What must be returned is the number of lines in the records holding the word "made", with no other text.

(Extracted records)
____

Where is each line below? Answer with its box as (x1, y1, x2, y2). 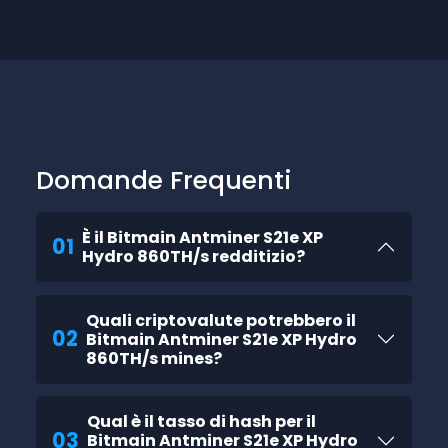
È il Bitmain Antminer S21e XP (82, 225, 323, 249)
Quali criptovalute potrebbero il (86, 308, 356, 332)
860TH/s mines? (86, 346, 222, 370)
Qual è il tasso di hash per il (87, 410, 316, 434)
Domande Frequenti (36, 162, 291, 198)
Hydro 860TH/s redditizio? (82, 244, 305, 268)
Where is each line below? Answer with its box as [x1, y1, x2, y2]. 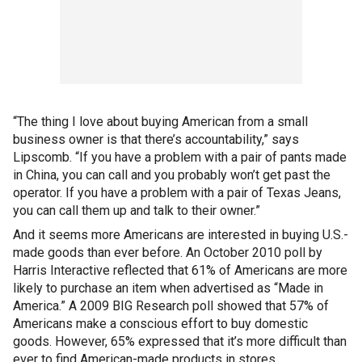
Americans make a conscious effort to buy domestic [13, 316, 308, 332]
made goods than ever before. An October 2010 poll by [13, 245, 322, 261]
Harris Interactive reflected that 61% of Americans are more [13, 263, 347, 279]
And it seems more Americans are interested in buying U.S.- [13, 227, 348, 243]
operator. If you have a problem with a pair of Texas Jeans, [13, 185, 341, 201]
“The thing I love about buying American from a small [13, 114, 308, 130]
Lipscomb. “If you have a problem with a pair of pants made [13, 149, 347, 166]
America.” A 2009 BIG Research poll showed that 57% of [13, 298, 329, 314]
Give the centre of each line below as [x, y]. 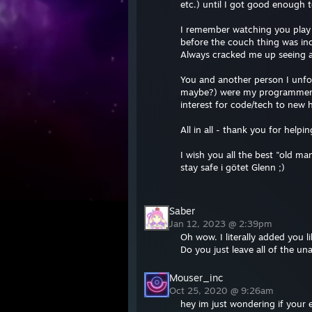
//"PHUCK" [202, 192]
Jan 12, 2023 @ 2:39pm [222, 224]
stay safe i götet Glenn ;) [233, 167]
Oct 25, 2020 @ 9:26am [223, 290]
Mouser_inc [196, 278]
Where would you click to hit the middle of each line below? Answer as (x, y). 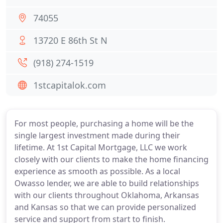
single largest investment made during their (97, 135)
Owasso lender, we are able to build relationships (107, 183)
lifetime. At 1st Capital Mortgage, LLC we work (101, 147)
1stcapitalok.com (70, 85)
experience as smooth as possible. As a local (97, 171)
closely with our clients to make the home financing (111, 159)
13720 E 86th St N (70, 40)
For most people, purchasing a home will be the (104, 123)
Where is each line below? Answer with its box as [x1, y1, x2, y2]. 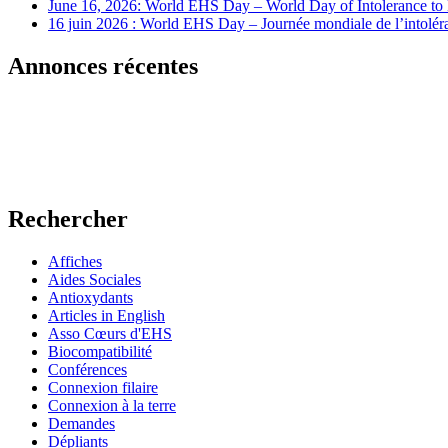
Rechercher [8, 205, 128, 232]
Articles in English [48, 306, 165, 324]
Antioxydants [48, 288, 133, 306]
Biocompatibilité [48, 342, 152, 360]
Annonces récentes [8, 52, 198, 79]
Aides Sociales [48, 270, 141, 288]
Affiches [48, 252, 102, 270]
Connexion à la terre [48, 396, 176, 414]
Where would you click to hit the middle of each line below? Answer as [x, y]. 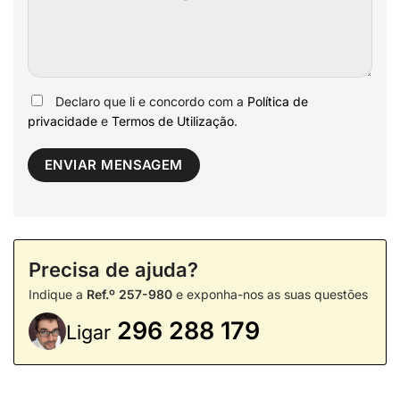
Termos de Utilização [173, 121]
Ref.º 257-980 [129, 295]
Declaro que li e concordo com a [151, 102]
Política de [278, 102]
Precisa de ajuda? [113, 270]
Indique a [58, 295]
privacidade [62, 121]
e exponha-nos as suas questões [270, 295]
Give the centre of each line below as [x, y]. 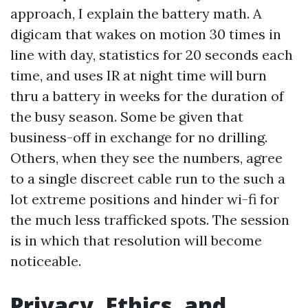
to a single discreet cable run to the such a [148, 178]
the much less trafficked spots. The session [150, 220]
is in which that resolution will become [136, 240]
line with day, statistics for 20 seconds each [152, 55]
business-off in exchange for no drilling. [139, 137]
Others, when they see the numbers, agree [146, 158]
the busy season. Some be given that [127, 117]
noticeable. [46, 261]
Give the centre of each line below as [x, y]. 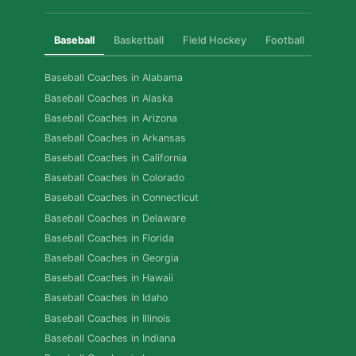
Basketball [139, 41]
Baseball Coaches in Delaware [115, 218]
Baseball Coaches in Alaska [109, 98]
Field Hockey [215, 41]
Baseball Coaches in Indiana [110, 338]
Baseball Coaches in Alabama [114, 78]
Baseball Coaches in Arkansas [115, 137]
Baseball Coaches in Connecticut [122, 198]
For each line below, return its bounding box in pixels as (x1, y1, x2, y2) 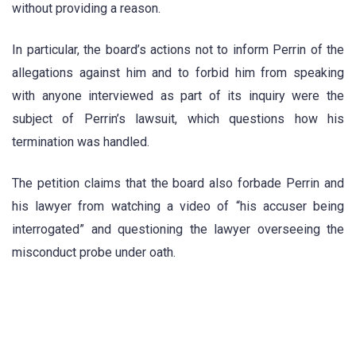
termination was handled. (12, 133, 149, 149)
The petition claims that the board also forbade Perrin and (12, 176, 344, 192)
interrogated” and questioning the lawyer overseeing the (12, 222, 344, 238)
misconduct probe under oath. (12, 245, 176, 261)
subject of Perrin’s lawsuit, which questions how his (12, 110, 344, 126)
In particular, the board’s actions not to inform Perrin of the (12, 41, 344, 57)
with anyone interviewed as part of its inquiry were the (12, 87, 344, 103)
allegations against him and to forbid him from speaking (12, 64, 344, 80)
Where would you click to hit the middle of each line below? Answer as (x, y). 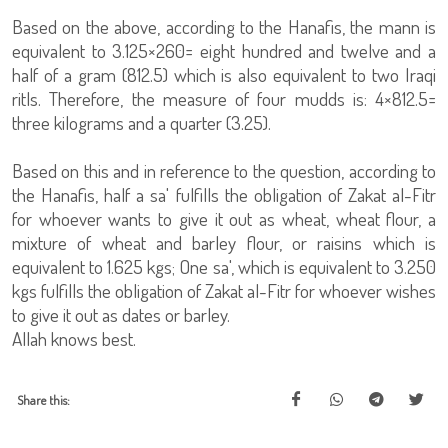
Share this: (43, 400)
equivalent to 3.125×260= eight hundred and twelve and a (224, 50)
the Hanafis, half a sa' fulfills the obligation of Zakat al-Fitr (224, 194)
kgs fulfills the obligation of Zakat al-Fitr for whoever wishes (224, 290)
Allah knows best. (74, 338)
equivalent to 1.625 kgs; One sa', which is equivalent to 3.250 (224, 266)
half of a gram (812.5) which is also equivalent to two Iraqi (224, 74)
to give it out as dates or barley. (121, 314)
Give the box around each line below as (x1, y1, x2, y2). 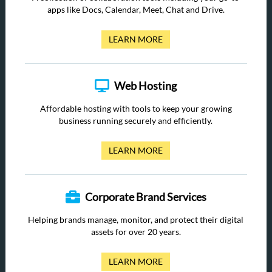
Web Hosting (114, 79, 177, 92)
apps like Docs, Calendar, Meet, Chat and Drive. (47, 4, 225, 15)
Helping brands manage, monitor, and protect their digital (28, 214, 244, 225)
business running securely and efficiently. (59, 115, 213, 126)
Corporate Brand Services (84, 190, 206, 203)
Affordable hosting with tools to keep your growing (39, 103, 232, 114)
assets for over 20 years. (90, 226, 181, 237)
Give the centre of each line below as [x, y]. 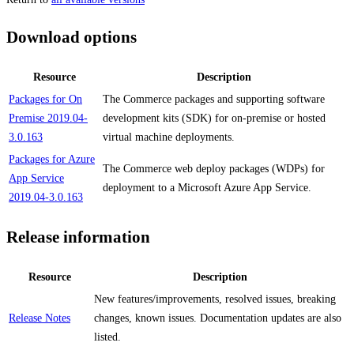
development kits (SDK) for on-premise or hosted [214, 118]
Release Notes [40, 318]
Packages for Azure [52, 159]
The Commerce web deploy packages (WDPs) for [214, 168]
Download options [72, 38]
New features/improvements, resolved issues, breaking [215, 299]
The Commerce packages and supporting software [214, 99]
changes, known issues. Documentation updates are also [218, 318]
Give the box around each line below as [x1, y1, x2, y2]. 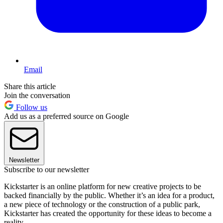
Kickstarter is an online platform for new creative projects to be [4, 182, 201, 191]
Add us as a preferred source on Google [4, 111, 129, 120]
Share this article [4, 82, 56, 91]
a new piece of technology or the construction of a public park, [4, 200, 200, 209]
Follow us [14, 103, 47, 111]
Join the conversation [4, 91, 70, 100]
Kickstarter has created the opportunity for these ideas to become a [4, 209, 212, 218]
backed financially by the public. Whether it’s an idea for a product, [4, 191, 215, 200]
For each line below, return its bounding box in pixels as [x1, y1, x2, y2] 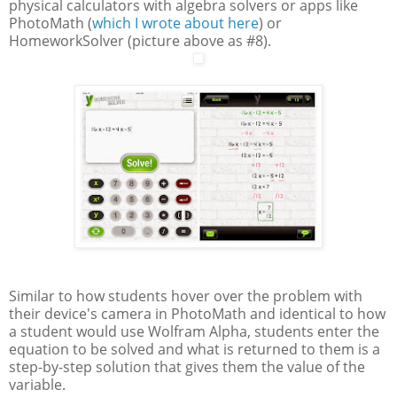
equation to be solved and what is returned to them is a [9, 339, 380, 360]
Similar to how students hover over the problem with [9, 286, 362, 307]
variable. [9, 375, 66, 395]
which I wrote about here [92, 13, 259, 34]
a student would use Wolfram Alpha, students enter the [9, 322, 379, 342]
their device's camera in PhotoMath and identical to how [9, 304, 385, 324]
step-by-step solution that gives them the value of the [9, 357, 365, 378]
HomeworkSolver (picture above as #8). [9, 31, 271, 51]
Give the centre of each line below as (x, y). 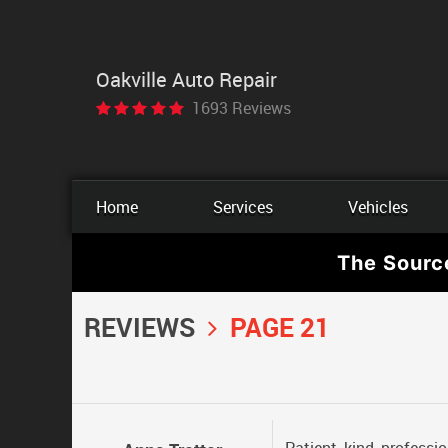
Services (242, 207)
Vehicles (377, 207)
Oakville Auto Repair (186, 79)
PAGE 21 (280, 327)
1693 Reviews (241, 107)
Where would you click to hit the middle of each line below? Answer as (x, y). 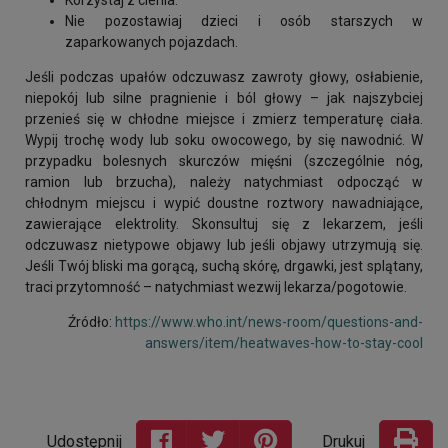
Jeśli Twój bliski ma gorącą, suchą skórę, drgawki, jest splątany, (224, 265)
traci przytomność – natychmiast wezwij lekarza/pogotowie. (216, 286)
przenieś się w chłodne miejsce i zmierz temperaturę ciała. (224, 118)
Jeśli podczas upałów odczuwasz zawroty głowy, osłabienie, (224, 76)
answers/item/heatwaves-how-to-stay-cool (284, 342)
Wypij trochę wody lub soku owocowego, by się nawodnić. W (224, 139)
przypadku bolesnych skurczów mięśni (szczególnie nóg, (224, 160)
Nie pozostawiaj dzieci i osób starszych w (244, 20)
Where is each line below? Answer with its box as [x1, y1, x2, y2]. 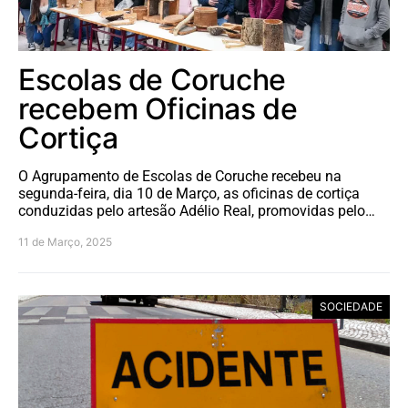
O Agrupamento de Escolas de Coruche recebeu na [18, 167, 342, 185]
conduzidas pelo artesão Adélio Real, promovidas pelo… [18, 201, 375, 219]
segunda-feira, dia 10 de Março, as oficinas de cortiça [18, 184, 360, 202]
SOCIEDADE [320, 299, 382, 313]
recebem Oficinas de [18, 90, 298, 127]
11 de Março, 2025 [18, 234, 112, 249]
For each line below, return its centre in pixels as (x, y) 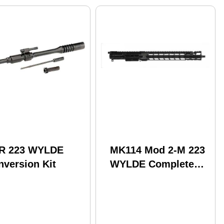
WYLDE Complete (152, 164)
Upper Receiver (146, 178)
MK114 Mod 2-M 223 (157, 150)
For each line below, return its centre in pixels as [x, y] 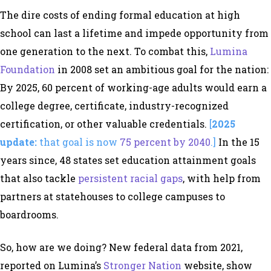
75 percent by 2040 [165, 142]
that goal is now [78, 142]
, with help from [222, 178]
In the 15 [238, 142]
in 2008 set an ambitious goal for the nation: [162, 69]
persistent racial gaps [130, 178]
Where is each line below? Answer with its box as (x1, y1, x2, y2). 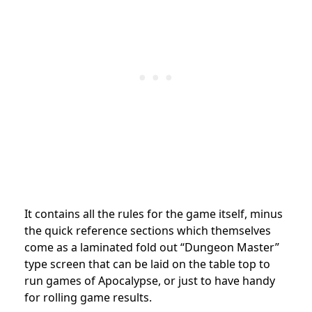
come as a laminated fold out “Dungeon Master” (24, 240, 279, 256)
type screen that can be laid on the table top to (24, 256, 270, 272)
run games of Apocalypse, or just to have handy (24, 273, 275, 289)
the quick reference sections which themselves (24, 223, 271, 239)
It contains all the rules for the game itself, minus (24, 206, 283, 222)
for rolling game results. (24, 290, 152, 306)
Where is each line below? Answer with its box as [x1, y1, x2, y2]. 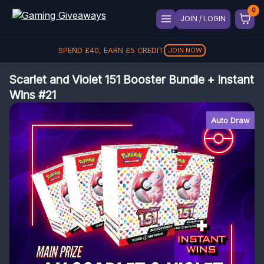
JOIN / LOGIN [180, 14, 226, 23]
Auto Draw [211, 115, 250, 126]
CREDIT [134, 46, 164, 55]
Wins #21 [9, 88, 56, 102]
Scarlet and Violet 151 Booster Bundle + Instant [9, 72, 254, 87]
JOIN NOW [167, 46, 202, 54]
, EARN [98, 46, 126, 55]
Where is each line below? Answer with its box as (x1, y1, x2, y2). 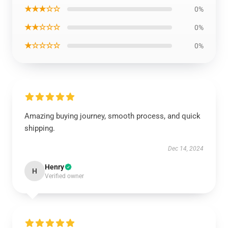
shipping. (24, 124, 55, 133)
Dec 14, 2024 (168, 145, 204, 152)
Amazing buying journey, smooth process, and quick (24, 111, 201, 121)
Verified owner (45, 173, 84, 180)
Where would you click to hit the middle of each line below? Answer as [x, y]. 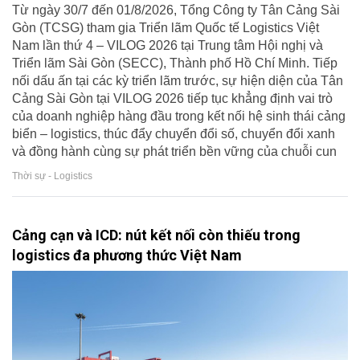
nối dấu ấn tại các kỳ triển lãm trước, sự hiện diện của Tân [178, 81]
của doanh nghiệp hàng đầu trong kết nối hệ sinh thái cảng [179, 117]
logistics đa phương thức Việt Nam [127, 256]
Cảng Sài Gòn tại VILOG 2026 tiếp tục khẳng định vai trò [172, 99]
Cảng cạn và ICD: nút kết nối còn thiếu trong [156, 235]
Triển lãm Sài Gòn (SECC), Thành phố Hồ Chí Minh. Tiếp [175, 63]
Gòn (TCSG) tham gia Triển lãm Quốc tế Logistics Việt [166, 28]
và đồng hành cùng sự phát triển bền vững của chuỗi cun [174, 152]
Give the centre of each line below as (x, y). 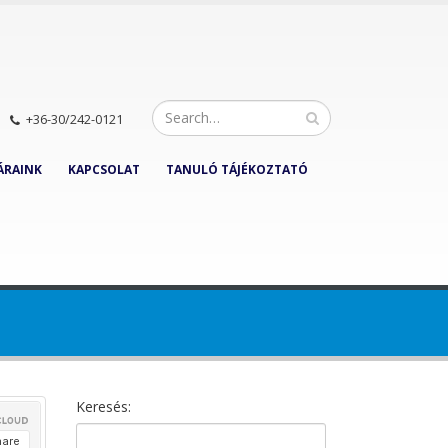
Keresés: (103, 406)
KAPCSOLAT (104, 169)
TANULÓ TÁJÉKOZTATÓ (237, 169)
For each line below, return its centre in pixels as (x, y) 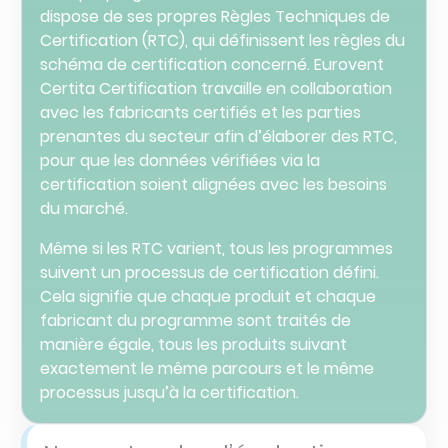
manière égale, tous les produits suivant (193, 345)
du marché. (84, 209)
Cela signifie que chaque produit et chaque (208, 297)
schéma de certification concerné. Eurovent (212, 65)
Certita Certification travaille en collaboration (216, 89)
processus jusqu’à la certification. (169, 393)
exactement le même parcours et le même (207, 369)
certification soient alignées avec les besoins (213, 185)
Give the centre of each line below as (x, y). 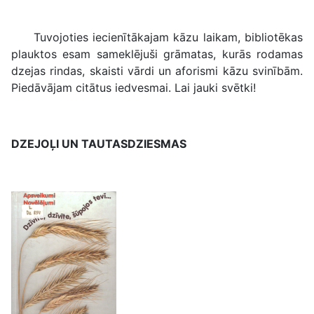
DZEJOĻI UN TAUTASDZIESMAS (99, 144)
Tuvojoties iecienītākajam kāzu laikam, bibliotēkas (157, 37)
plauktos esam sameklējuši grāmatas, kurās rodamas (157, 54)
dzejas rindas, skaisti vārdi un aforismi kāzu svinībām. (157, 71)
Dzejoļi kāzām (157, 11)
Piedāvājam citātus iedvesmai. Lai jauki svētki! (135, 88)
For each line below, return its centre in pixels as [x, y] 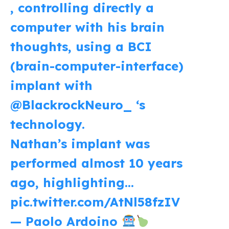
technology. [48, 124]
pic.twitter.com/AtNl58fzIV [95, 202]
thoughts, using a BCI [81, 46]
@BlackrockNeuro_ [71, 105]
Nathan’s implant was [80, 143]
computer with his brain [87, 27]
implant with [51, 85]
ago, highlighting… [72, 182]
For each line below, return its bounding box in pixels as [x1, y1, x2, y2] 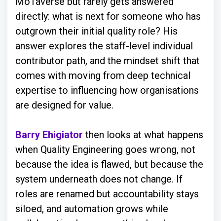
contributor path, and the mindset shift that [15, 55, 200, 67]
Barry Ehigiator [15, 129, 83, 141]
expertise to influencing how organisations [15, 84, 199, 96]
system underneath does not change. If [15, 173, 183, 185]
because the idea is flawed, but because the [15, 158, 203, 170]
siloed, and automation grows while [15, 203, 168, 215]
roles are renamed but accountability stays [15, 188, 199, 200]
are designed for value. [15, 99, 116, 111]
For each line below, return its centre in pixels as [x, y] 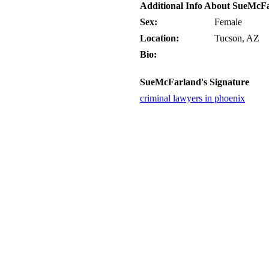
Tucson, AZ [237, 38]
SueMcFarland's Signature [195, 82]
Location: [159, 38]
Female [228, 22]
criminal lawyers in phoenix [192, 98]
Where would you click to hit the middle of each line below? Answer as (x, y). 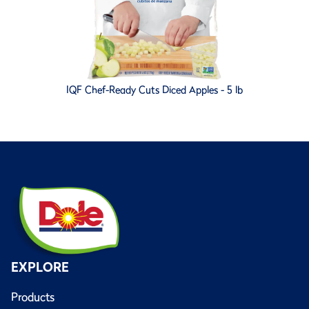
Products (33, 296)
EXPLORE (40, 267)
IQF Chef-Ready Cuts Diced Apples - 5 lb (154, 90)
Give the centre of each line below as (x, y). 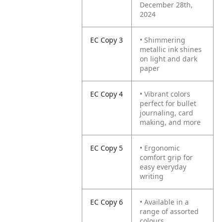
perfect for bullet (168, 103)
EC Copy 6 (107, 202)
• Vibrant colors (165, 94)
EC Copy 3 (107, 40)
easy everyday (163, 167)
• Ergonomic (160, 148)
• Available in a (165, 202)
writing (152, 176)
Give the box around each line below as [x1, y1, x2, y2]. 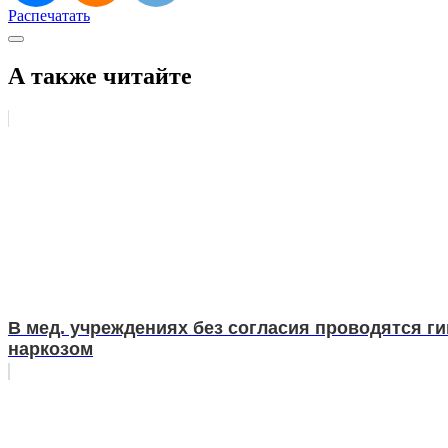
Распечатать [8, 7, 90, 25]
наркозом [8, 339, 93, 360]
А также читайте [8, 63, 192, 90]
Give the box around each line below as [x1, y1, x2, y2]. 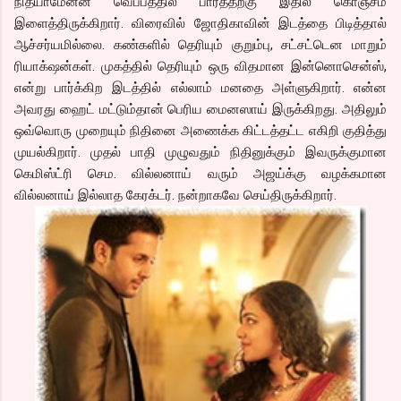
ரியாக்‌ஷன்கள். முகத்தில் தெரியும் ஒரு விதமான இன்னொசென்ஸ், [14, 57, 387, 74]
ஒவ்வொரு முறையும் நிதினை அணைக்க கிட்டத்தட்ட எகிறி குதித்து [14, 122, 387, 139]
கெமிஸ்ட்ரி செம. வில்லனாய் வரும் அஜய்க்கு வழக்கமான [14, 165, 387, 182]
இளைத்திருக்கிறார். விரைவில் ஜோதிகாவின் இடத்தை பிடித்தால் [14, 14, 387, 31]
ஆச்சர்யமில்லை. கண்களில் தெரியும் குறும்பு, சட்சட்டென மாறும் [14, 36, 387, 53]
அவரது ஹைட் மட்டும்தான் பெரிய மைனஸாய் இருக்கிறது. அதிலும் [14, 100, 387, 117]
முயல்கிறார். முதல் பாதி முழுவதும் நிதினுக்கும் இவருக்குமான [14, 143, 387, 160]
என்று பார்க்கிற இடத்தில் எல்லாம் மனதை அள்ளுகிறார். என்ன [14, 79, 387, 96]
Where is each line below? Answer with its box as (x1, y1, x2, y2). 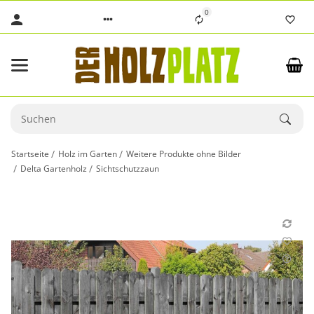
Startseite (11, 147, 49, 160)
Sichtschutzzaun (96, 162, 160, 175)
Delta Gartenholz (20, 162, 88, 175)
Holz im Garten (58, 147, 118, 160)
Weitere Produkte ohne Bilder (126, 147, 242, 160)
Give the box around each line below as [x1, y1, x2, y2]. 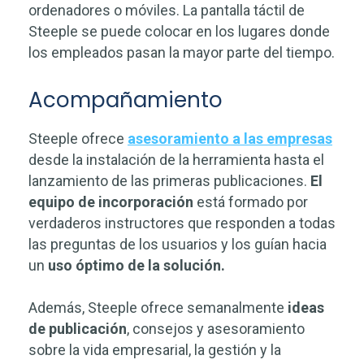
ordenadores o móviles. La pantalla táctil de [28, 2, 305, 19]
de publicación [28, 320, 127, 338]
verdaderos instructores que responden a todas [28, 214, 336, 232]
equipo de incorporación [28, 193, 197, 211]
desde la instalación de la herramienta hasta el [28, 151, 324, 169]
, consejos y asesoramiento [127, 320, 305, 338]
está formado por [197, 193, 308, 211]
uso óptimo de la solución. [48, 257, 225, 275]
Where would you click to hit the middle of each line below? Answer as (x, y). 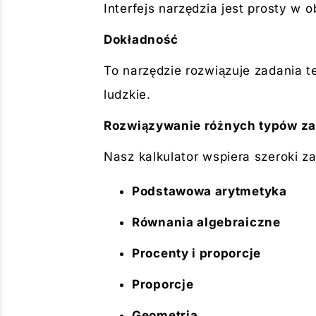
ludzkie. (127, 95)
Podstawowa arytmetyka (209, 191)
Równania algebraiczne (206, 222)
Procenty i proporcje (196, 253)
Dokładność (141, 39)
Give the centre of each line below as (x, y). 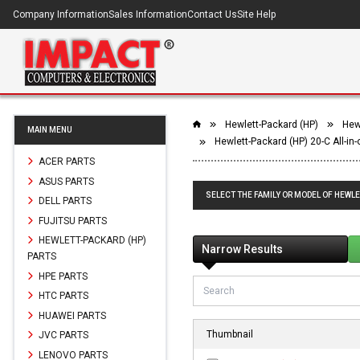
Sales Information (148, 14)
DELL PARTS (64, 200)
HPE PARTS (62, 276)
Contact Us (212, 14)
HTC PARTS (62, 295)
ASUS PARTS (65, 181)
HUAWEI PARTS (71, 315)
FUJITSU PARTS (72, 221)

____

## Answer for this exercise
3